Bear in mind, I’m not a storage guy, a full time developer or a software architect, I’m just an enthusiast that see’s potential, so drop your comments below as to what you think!

Machine Creation Services.

Idea A: Provisioning services improved RAM caching, Machine Creation services and Intellicache on XenServer.

Utilizing XenServer and MCS we could leverage the intellicache to negate the read IOPS as we proved in my own EWF driver testing, but still deliver on that spill over mechanism allowing continuation of service.

Pros:

  • Read IOPS negation.
  • RAM caching to remove write IOPS (bar a spill over).
  • Continuation of service in a cache flood scenario.

Cons:

  • Limited to XenServer.
  • Over provisioning of RAM necessary per desktop.
  • RAM spillover will result in a large amount of IOPS to the shared storage.

Idea B: Provisioning services improved RAM caching, Machine Creation services and Intellicache on XenServer… With local copy!

Same benefits as previous, but now, we have zero reliance on the shared storage when the VM is up (except for ID disk actions).

Pros:

  • Read IOPS negation.
  • RAM caching to remove write IOPS.
  • Uses local resources in a spill over.
  • Continuation of service in a cache flood scenario.

Cons:

  • Limited to XenServer.
  • Over provisioning of RAM necessary per desktop.

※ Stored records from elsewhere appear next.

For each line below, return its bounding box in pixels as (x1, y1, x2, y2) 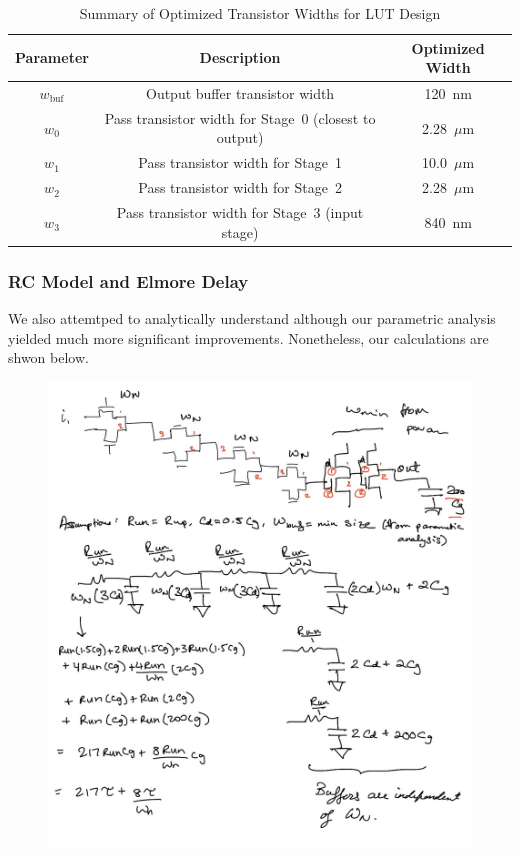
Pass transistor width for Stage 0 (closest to (104, 107, 376, 128)
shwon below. (8, 347, 89, 368)
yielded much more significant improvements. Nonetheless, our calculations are (8, 327, 489, 348)
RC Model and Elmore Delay (8, 268, 249, 293)
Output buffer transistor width (146, 83, 335, 104)
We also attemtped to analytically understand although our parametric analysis (8, 307, 496, 328)
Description (199, 47, 281, 68)
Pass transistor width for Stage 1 (138, 152, 342, 173)
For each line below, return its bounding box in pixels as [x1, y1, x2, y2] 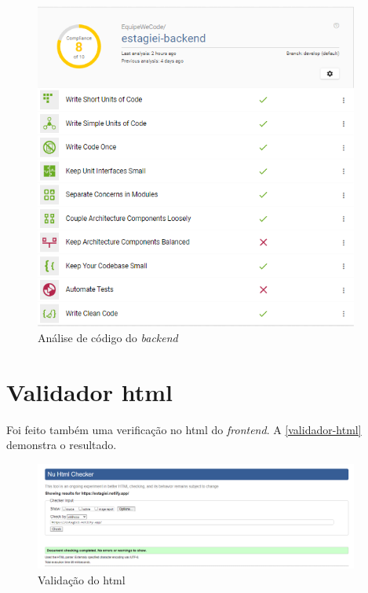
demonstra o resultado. [6, 436, 117, 453]
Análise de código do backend [38, 329, 178, 345]
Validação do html [38, 571, 126, 587]
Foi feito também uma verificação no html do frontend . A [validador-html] [6, 421, 362, 437]
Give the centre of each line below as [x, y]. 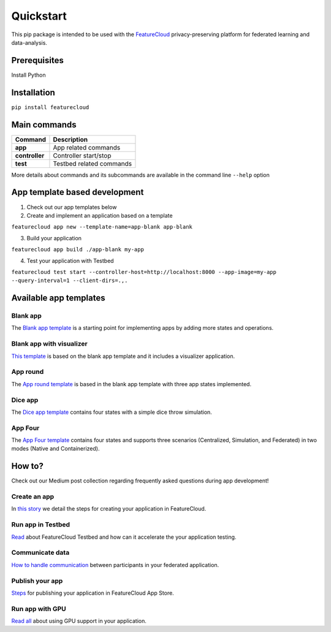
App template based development [78, 192]
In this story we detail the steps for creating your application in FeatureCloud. [109, 509]
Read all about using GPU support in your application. [79, 621]
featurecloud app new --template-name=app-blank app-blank [102, 227]
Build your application [54, 238]
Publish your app [37, 581]
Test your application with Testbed [70, 261]
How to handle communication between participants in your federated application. [115, 565]
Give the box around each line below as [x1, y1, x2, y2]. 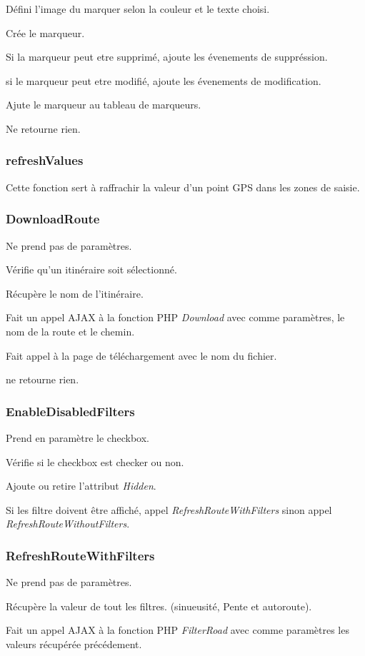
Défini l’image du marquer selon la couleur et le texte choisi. [6, 1, 270, 16]
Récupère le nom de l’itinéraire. [6, 286, 144, 301]
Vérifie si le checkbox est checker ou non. [6, 454, 184, 469]
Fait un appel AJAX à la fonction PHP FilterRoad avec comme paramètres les [6, 622, 349, 637]
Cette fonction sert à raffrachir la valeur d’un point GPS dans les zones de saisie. [6, 179, 360, 194]
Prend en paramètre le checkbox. [6, 430, 149, 445]
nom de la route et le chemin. [6, 323, 135, 338]
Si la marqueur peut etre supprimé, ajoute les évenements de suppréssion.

So that’s MCS in a nutshell with per VM caching, I think this solution has so much potential I can’t believe it’s not been done, but I digress. So lets park that topic for now and move on to Citrix Provisioning Services.

Citrix Provisioning Services:

So lets look at the “favorite of many” technology.

Idea A: Citrix Provisioning Services and Improved RAM caching driver.

In a pure Provisioning services environment, we would force our read IOPS via the lan, instead of storage protocol but still deliver a spill back to disk to allow continuation of service.

Pros:

  • Hypervisor agnostic.
  • RAM caching to remove write IOPS (bar a spill over).
  • Continuation of service in a cache flood scenario.
  • Potentially no shared storage needed, at all, if caching on the PVS server.

Cons:

  • Read IOPS aren’t really negated, they’re just forced over another technology.
  • Over provisioning of RAM necessary per desktop.
  • RAM spillover will result in a large amount of IOPS to the shared storage / pvs server.

Idea B: Citrix Provisioning Services and Improved RAM caching driver.. With local copy!

Taking the above benefits, but with the gain of utilizing local storage in the spillover event.

Pros:

  • Hypervisor agnostic.
  • RAM caching to remove write IOPS.
  • Uses local resources in a spill over.
  • Continuation of service in a cache flood scenario.
  • Potentially no shared storage needed, at all.

Cons:

  • Read IOPS aren’t really negated, they’re just forced over another technology.
  • Over provisioning of RAM necessary per desktop.

So lets Review:

And there we have it, 4 solutions to IOPS negation utilizing the Provisioning server RAM caching driver, with a little bit of a modification to deliver a robust solution to RAM caching.

The copy and creation of differencing disks again would deliver additional benefits to leverage the hardware you put into each Hypervisor without the Shared Storage investment.

Win Win, but is it?

There’s an oversight here:

There’s a niggle here that’s been bothering me for some time and you’ll probably note I mentioned it as a CON to most of the solutions above… I’m going to lay it out on the table in complete honesty…

“Isn’t over provisioning RAM on a per desktop basis a waste of resource? Wouldn’t it be better if we could share that resource across all VM’s on a Hypervisor basis?”

You betcha! If we are assigning out (for argument sake) 1gb of ram cache per VM, that RAM is locked into that VM and if another machine spills, the free RAM in other desktops is wasted.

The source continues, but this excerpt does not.